Панин оборвал, а Чернышев не стал подымать разговора. Сидел он, трепетный, между двумя фаворитами — Григорием Орловым и Григорием Потемкиным — и не знал, как ему быть, чтобы не потерять по службе.
Григорий Орлов с презрительной миной смотрел по сторонам, намеренно не отличая людей от предметов. Он упражнялся, перенося взоры с картины на стене на сидящих за столом, нарочито не задерживаясь на лице Потемкина, как на чем-то крайне маловажном.
Потемкин сих орловских уничтожающих маневров не примечал. Сидел глубоко в креслах, огромный, одноглазый, и обихоживал свои ногти. То он их грыз, то, вынув стальную пилку, обтачивал.
Он взволновался, когда вошла Екатерина. Впрочем, едва на нее глянул, вставая и изгибаясь в поклоне, как успокоился: Екатерина была в своем полном параде, во всей непоколебимости власти.
— Я созвала вас сегодня на обсуждение общего блага, империи безопасности и самой целости оной…

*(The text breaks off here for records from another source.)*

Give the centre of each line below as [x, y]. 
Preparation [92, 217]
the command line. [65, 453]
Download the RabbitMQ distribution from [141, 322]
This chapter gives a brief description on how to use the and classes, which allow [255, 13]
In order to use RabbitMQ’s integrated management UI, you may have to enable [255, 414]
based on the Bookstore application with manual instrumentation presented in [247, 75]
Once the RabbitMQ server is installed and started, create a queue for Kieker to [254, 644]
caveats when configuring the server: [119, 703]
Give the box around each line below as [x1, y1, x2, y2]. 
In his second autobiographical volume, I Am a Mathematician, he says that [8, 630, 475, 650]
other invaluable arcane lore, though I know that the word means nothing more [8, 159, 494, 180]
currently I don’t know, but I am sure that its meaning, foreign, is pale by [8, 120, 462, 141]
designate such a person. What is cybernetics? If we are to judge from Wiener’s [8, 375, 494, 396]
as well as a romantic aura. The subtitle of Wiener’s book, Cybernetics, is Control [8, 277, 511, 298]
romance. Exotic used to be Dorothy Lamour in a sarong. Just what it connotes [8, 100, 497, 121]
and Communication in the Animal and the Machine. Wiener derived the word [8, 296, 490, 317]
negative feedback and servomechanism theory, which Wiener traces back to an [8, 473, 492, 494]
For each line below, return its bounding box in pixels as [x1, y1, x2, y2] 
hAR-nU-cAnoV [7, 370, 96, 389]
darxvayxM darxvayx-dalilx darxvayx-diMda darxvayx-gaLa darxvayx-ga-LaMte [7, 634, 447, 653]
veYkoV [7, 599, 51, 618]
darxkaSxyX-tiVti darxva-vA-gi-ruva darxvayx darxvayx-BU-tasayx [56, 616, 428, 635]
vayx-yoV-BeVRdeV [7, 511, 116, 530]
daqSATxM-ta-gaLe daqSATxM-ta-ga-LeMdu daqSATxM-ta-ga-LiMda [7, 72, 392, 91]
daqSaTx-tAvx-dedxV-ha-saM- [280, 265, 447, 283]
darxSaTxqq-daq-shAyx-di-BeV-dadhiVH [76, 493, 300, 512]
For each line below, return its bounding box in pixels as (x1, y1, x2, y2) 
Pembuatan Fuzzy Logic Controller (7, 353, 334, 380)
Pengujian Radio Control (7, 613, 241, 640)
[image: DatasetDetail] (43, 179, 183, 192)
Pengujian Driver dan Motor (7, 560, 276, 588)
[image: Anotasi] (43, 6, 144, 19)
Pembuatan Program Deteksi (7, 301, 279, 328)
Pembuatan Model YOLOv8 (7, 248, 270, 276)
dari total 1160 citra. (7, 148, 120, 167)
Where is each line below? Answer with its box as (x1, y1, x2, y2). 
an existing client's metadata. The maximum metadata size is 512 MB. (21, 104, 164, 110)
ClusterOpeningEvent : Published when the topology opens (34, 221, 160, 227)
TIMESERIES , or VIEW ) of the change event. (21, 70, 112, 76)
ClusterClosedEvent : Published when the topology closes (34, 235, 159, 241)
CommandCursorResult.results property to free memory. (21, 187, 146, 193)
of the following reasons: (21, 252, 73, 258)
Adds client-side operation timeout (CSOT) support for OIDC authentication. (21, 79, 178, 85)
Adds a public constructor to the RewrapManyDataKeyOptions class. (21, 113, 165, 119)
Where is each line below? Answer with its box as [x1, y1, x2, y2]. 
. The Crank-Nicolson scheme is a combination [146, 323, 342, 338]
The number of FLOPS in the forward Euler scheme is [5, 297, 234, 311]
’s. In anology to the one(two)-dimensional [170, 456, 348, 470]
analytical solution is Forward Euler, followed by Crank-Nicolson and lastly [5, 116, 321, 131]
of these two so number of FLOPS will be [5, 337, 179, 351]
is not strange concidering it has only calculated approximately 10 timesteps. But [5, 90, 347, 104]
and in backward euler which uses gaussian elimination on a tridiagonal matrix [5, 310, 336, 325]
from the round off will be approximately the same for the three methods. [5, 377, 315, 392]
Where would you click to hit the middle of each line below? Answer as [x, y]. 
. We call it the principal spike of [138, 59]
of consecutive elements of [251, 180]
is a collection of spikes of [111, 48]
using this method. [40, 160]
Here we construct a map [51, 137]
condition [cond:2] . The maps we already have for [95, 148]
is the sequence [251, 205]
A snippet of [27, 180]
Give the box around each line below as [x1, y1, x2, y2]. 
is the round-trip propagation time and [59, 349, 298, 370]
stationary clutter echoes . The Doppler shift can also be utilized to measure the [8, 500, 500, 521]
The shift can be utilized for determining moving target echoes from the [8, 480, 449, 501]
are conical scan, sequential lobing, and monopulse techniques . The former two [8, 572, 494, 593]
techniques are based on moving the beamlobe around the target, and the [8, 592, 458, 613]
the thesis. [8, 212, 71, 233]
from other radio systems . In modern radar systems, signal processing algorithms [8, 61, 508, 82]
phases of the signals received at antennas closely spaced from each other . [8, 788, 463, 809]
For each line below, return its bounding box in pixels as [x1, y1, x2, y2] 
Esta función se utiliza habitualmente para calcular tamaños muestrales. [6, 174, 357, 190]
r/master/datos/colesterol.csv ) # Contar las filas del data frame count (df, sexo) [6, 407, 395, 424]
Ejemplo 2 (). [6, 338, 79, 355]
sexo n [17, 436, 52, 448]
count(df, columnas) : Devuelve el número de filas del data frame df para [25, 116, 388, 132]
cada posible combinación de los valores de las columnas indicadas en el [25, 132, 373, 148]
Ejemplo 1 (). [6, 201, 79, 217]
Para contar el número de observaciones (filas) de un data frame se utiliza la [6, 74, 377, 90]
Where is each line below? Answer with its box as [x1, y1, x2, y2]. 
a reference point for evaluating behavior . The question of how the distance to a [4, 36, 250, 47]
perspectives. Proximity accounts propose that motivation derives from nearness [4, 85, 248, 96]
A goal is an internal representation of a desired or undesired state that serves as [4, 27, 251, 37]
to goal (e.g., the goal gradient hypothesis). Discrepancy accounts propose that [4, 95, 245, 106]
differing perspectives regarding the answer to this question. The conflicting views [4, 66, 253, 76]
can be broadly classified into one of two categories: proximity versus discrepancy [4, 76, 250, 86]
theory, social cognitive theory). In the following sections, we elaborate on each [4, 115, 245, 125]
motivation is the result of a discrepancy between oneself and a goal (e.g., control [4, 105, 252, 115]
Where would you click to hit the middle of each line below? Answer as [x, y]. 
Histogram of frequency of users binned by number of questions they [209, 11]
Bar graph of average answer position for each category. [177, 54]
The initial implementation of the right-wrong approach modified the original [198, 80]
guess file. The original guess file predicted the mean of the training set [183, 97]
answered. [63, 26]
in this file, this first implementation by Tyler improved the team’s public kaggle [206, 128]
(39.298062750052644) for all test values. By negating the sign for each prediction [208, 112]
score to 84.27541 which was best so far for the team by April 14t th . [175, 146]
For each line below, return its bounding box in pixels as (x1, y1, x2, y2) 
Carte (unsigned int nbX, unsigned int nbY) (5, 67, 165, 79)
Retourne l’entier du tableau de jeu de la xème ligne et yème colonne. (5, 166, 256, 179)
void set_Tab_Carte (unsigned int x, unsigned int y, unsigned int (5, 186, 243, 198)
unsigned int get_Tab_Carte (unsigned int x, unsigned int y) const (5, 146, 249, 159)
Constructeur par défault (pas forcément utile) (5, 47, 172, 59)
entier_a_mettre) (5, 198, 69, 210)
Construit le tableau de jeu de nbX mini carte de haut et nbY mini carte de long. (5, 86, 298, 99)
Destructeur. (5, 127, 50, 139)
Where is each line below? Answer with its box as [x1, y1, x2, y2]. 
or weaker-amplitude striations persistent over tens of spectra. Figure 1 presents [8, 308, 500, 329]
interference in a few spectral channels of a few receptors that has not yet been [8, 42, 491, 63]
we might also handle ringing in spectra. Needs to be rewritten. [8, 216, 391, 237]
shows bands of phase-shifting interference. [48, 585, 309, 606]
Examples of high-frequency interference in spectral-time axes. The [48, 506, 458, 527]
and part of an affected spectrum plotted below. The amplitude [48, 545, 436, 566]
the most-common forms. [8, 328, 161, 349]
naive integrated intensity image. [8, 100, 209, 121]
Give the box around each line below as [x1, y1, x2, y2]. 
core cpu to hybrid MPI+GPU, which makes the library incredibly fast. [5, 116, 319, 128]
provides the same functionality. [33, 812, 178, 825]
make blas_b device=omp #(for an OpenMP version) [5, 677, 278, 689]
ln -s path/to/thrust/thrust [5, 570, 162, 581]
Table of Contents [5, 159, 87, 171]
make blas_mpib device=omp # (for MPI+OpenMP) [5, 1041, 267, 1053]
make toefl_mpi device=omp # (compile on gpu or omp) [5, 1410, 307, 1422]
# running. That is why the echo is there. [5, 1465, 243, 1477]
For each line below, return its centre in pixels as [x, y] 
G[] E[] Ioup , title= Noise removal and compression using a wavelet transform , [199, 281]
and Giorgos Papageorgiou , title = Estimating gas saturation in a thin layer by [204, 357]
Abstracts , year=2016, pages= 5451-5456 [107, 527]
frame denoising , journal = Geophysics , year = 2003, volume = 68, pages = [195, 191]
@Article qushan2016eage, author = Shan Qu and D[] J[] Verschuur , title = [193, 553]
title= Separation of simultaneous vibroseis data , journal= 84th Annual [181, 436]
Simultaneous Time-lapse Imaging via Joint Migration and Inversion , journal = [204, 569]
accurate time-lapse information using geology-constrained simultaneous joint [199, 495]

Екатерина говорила длинно и торжественно, перечисляя всем известные события последнего времени. Дойдя до вчерашнего извещения об осаде Казани, она не совладала с волнением. Впрочем, по тексту речи чувствительность и слеза в голосе были у места.
— …Сей осаждаемый злодеями город особливо мне дорог. Нет еще и полгода, как покойный Александр Иванович Бибиков своей умной речью столь одушевил казанских дворян, что они тут же создали легион из рекрутов собственного набора. В столь доблестной дворянской семье и мне пожелалось стать членом. Я с гордостью именую себя казанской помещицей.
И вот, судари мои, оная помещица, как в кровном своем деле, ищет заступничества тайного совета за злосчастный свой город. Что скажете? Каковы меры пресечения подлому вору и злодейской черни предложите?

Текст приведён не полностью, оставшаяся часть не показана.